= Beginning of Section =

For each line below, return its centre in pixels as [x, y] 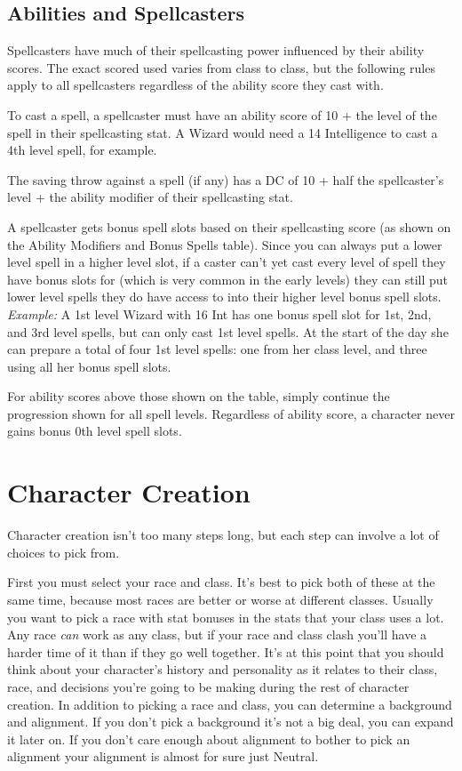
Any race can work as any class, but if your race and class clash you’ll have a [217, 634]
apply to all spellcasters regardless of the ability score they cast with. [195, 85]
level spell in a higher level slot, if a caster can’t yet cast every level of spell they [227, 262]
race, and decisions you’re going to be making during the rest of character [208, 686]
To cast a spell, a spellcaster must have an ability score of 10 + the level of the [222, 114]
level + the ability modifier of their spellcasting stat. [150, 197]
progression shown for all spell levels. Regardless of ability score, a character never [231, 413]
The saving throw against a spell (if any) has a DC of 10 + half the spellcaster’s [226, 179]
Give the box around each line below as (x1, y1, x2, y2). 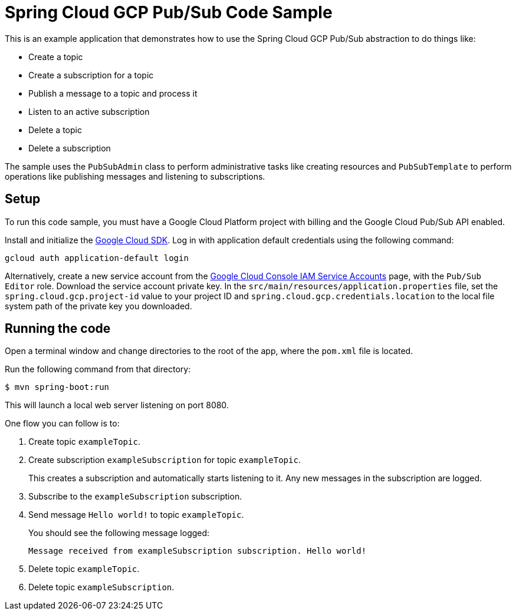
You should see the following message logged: (28, 528, 210, 538)
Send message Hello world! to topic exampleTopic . (28, 510, 244, 520)
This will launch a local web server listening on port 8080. (5, 400, 229, 411)
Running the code (5, 321, 111, 336)
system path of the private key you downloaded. (5, 300, 192, 311)
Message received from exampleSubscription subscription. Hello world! (28, 546, 367, 556)
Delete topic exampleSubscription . (28, 582, 175, 593)
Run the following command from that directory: (5, 364, 191, 375)
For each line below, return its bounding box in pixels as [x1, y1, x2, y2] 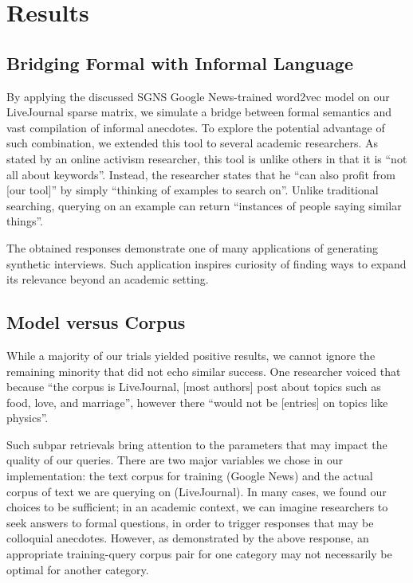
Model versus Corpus [6, 310, 186, 335]
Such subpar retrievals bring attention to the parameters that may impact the [6, 436, 387, 452]
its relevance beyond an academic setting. [6, 271, 209, 288]
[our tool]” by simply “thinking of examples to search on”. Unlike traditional [6, 182, 379, 198]
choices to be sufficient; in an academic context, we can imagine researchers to [6, 499, 388, 515]
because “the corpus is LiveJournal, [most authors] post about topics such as [6, 378, 381, 395]
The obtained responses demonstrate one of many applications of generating [6, 239, 379, 256]
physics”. [6, 409, 49, 426]
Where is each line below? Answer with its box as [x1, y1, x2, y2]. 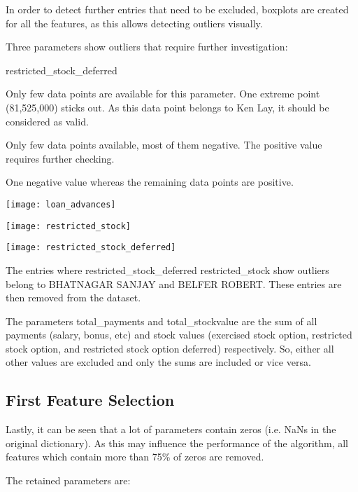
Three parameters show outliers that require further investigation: [6, 39, 288, 54]
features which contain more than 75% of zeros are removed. [6, 449, 264, 464]
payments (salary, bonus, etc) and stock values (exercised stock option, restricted [6, 327, 352, 342]
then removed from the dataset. [6, 290, 141, 305]
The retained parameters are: [6, 473, 131, 488]
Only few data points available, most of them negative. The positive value [6, 137, 322, 152]
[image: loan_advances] [6, 199, 116, 210]
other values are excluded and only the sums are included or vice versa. [6, 355, 311, 369]
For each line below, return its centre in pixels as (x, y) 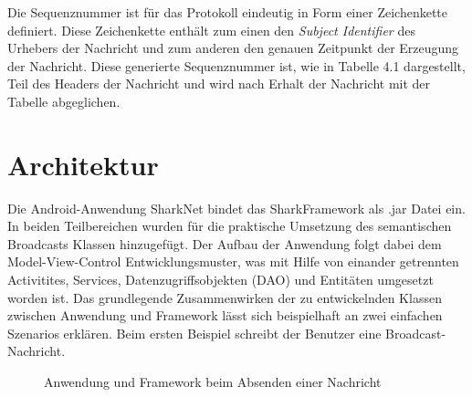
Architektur (83, 164)
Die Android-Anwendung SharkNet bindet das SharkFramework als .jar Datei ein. (236, 208)
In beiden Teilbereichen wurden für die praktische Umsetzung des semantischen (230, 226)
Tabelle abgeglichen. (64, 101)
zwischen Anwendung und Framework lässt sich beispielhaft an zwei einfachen (225, 315)
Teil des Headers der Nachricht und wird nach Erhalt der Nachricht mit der (219, 84)
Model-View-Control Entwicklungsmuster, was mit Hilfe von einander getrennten (233, 261)
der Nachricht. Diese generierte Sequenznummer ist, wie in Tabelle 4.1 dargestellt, (236, 65)
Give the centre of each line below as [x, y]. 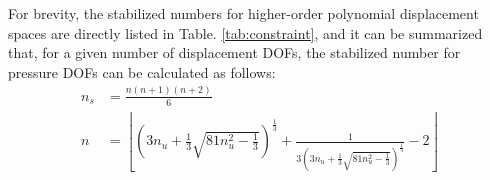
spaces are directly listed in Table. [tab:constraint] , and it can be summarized [245, 32]
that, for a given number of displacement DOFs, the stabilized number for [234, 52]
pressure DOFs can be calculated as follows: [142, 71]
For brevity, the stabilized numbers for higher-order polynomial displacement [243, 13]
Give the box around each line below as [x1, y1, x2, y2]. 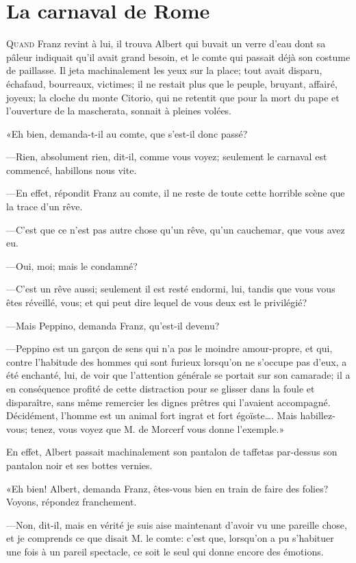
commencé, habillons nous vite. [6, 162, 137, 177]
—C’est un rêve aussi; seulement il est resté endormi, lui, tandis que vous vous [6, 281, 335, 296]
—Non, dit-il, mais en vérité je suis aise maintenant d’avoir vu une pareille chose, [6, 517, 347, 531]
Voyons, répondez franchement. [6, 495, 137, 509]
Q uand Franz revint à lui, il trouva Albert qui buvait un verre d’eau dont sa [6, 36, 326, 51]
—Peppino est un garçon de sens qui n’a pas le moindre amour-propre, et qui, [6, 341, 333, 355]
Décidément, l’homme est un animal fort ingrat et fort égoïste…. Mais [6, 408, 297, 423]
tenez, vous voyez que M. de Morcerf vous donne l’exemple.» [30, 421, 285, 436]
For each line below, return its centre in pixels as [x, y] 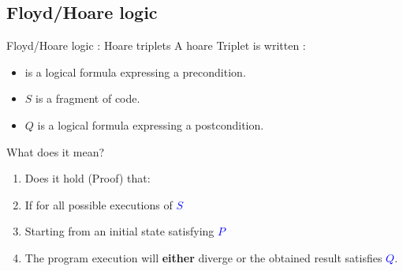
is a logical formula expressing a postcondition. [151, 124]
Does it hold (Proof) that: [88, 178]
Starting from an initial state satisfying [119, 231]
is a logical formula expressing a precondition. [135, 72]
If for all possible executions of [99, 204]
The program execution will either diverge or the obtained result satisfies [203, 257]
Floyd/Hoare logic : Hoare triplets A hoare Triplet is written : [156, 45]
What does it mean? [56, 151]
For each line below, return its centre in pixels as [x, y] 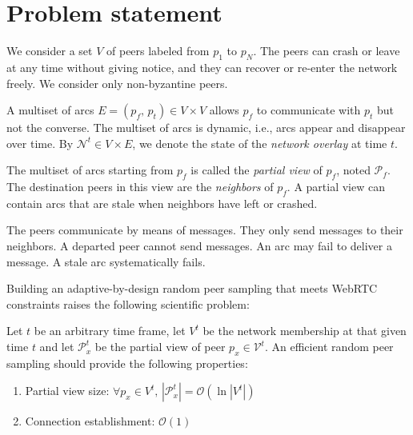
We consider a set [50, 51]
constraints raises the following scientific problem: [128, 303]
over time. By [40, 143]
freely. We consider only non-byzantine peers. [117, 83]
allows [224, 110]
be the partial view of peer [160, 347]
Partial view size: [67, 391]
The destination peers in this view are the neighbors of [140, 187]

= End of Section =

Your response must restate every record above exactly, with each picture omitted.

§ **Task solution**
For each line below, return its centre in pixels as [x, y] 
Any race can work as any class, but if your race and class clash you’ll have a [217, 634]
apply to all spellcasters regardless of the ability score they cast with. [195, 85]
level spell in a higher level slot, if a caster can’t yet cast every level of spell they [227, 262]
race, and decisions you’re going to be making during the rest of character [208, 686]
To cast a spell, a spellcaster must have an ability score of 10 + the level of the [222, 114]
level + the ability modifier of their spellcasting stat. [150, 197]
progression shown for all spell levels. Regardless of ability score, a character never [231, 413]
The saving throw against a spell (if any) has a DC of 10 + half the spellcaster’s [226, 179]
Give the box around each line below as (x1, y1, x2, y2). 
You should see the following message logged: (28, 528, 210, 538)
Send message Hello world! to topic exampleTopic . (28, 510, 244, 520)
This will launch a local web server listening on port 8080. (5, 400, 229, 411)
Running the code (5, 321, 111, 336)
system path of the private key you downloaded. (5, 300, 192, 311)
Message received from exampleSubscription subscription. Hello world! (28, 546, 367, 556)
Delete topic exampleSubscription . (28, 582, 175, 593)
Run the following command from that directory: (5, 364, 191, 375)
For each line below, return its bounding box in pixels as [x1, y1, x2, y2] 
Model versus Corpus [6, 310, 186, 335]
Such subpar retrievals bring attention to the parameters that may impact the [6, 436, 387, 452]
its relevance beyond an academic setting. [6, 271, 209, 288]
[our tool]” by simply “thinking of examples to search on”. Unlike traditional [6, 182, 379, 198]
choices to be sufficient; in an academic context, we can imagine researchers to [6, 499, 388, 515]
because “the corpus is LiveJournal, [most authors] post about topics such as [6, 378, 381, 395]
The obtained responses demonstrate one of many applications of generating [6, 239, 379, 256]
physics”. [6, 409, 49, 426]
Where is each line below? Answer with its box as [x1, y1, x2, y2]. 
Three parameters show outliers that require further investigation: [6, 39, 288, 54]
features which contain more than 75% of zeros are removed. [6, 449, 264, 464]
payments (salary, bonus, etc) and stock values (exercised stock option, restricted [6, 327, 352, 342]
then removed from the dataset. [6, 290, 141, 305]
The retained parameters are: [6, 473, 131, 488]
Only few data points available, most of them negative. The positive value [6, 137, 322, 152]
[image: loan_advances] [6, 199, 116, 210]
other values are excluded and only the sums are included or vice versa. [6, 355, 311, 369]
For each line below, return its centre in pixels as (x, y) 
Architektur (83, 164)
Die Android-Anwendung SharkNet bindet das SharkFramework als .jar Datei ein. (236, 208)
In beiden Teilbereichen wurden für die praktische Umsetzung des semantischen (230, 226)
Tabelle abgeglichen. (64, 101)
zwischen Anwendung und Framework lässt sich beispielhaft an zwei einfachen (225, 315)
Teil des Headers der Nachricht und wird nach Erhalt der Nachricht mit der (219, 84)
Model-View-Control Entwicklungsmuster, was mit Hilfe von einander getrennten (233, 261)
der Nachricht. Diese generierte Sequenznummer ist, wie in Tabelle 4.1 dargestellt, (236, 65)
Give the centre of each line below as [x, y]. 
spaces are directly listed in Table. [tab:constraint] , and it can be summarized [245, 32]
that, for a given number of displacement DOFs, the stabilized number for [234, 52]
pressure DOFs can be calculated as follows: [142, 71]
For brevity, the stabilized numbers for higher-order polynomial displacement [243, 13]
Give the box around each line below as [x1, y1, x2, y2]. 
commencé, habillons nous vite. [6, 162, 137, 177]
—C’est un rêve aussi; seulement il est resté endormi, lui, tandis que vous vous [6, 281, 335, 296]
—Non, dit-il, mais en vérité je suis aise maintenant d’avoir vu une pareille chose, [6, 517, 347, 531]
Voyons, répondez franchement. [6, 495, 137, 509]
Q uand Franz revint à lui, il trouva Albert qui buvait un verre d’eau dont sa [6, 36, 326, 51]
—Peppino est un garçon de sens qui n’a pas le moindre amour-propre, et qui, [6, 341, 333, 355]
Décidément, l’homme est un animal fort ingrat et fort égoïste…. Mais [6, 408, 297, 423]
tenez, vous voyez que M. de Morcerf vous donne l’exemple.» [30, 421, 285, 436]
For each line below, return its centre in pixels as [x, y] 
is a logical formula expressing a postcondition. [151, 124]
Does it hold (Proof) that: [88, 178]
Starting from an initial state satisfying [119, 231]
is a logical formula expressing a precondition. [135, 72]
If for all possible executions of [99, 204]
The program execution will either diverge or the obtained result satisfies [203, 257]
Floyd/Hoare logic : Hoare triplets A hoare Triplet is written : [156, 45]
What does it mean? [56, 151]
For each line below, return its centre in pixels as [x, y] 
We consider a set [50, 51]
constraints raises the following scientific problem: [128, 303]
over time. By [40, 143]
freely. We consider only non-byzantine peers. [117, 83]
allows [224, 110]
be the partial view of peer [160, 347]
Partial view size: [67, 391]
The destination peers in this view are the neighbors of [140, 187]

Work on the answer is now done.